Turkish advertising professional

Emrah Yucel (born May 24, 1968), is a Turkish advertising and graphic designer based in Los Angeles, USA. He specialized in motion picture advertising as well as country and city branding.

Yucel was born as the son of a screenwriter mother and a film director father. While his father was working for the BBC at the time, he began elementary school in London. Those years influenced him to follow the path of a designer. After returning to Turkey, he continued his education and graduated from Hacettepe University. He subsequently received a master's degree in Art, Design and Architecture from Bilkent University. He also began his professional career during those formative years, representing his country in international exhibitions, poster biennials, following with two "Designer of the Year" awards in the field of graphic design.

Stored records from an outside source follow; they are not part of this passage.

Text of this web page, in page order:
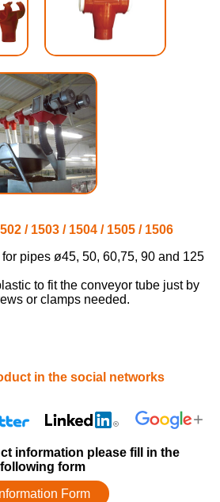
/ 1503 / 1504 / 1505 / 1506
pipes ø45, 50, 60,75, 90 and 125
to fit the conveyor tube just by
or clamps needed.
in the social networks
information please fill in the
following form
Information Form
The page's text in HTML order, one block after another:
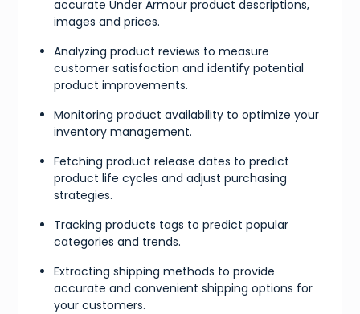
accurate Under Armour product descriptions,
images and prices.
Analyzing product reviews to measure
customer satisfaction and identify potential
product improvements.
Monitoring product availability to optimize your
inventory management.
Fetching product release dates to predict
product life cycles and adjust purchasing
strategies.
Tracking products tags to predict popular
categories and trends.
Extracting shipping methods to provide
accurate and convenient shipping options for
your customers.
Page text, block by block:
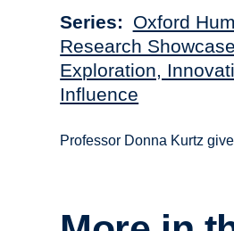
Series
Oxford
Research
Exploration,
Influence
Professor Donna Kurtz
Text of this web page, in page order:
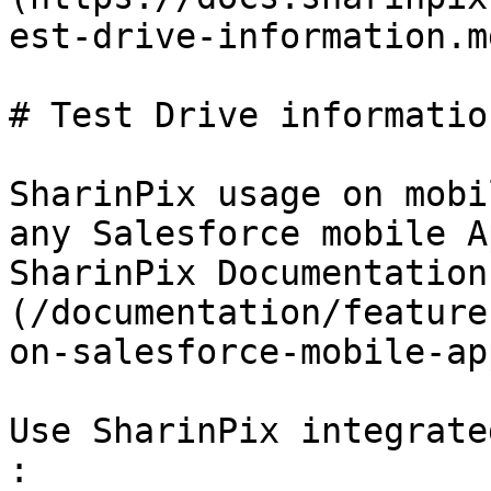
est-drive-
# Test Drive
SharinPix usage on
any Salesforce mobile
SharinPix
(/documentation/
on-salesforce-mobile-
Use SharinPix
:
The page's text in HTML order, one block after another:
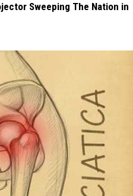
Sweeping The Nation in
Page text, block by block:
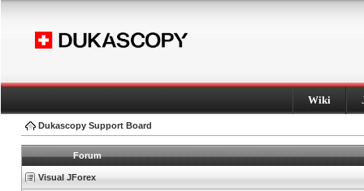
Wiki
Dukascopy Support Board
Forum
Visual JForex
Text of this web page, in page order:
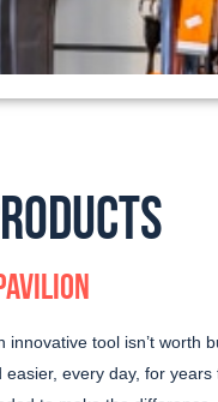
innovative tool isn’t worth
every day, for
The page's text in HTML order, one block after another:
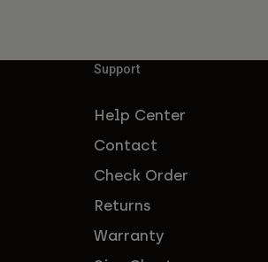
Support
Help Center
Contact
Check Order
Returns
Warranty

In 1996, he moved to New York City where he established himself as a designer of corporate brands, posters for Broadway plays, and website designs during the infancy of the internet. Through a headhunter, he joined one of Hollywood's entertainment advertising agencies and moved to Los Angeles in 1999. As a senior art director, he created campaigns for several feature films for Hollywood's studios as well as designed other, domestic and international projects. He worked on projects such as Mirror Mirror, Kill Bill, What Women Want, Enemy at the Gates, Big Daddy, The Numbers, Shaft, 28 Days, etc... In 2001, he launched 'Iconisus Visual Communication Design' with his partner, an agency providing visual design, advertising, and branding services across print, motion, interactive and other media. Under the umbrella of four different companies, he and his team promote a culture of creative exchange across different platforms.

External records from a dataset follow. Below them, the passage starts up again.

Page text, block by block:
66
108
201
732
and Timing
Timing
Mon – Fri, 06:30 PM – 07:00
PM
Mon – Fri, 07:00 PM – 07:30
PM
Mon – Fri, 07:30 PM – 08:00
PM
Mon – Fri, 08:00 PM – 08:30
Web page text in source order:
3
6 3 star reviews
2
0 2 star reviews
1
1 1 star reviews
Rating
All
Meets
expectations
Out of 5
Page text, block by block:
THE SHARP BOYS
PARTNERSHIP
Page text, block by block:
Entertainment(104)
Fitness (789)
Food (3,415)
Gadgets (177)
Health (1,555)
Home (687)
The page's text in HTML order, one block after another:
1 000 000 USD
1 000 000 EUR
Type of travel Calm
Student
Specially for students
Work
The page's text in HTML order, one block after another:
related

Emrah Yucel is also the founder of the Turkish Film Council (TFC), an organization bridging between the Turkish film industry and Hollywood. TFC lobbies to promote the Turkish film industry in the US. Council's bill preparation efforts led the Turkish parliament to pass incentives, attracting foreign filmmakers to use Turkey as a location (The International, starring Clive Owen and Naomi Watts, shot by Sony Pictures in Istanbul, Turkey being one of them). With the new incentive law, Turkey joined the list of preferred countries.
Concurrently, Yucel is developing several film projects. 40 is the first film of his career as producer.
He was a member of the jury at the 2007 Antalya International Film Festival, and the 2008 Lucie Awards (awarded in the field of international photography). Among the awards he has are Key-Art Awards, PromaxBDA awards, Webby Award, Sunset Billboard Award. In 2009, he and his team have been awarded the "Designer of the Year " title by International Design Awards. Most recently, the United Nations World Tourism Organization has deemed his campaign for Turkish Tourism as the best 'country advertising' in Europe.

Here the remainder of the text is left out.